= Beginning of Section =

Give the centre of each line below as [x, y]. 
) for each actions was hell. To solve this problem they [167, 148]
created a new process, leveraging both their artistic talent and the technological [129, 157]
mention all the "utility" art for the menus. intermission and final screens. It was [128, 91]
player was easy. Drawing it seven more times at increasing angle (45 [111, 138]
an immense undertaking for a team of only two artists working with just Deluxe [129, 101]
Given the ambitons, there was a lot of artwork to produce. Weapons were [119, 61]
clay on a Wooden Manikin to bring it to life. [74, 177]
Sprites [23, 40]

= End of Section =
= Beginning of Section =

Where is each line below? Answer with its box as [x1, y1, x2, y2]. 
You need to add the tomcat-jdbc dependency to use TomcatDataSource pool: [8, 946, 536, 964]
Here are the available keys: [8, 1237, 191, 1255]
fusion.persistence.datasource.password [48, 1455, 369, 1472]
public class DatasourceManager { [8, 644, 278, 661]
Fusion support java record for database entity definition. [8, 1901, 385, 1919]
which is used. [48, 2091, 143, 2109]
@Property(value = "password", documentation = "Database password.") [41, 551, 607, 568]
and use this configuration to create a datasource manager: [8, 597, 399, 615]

= End of Section =

Identify every line above that includes the word "this", and show those lines.

) for each actions was hell. To solve this problem they [167, 148]
and use this configuration to create a datasource manager: [8, 597, 399, 615]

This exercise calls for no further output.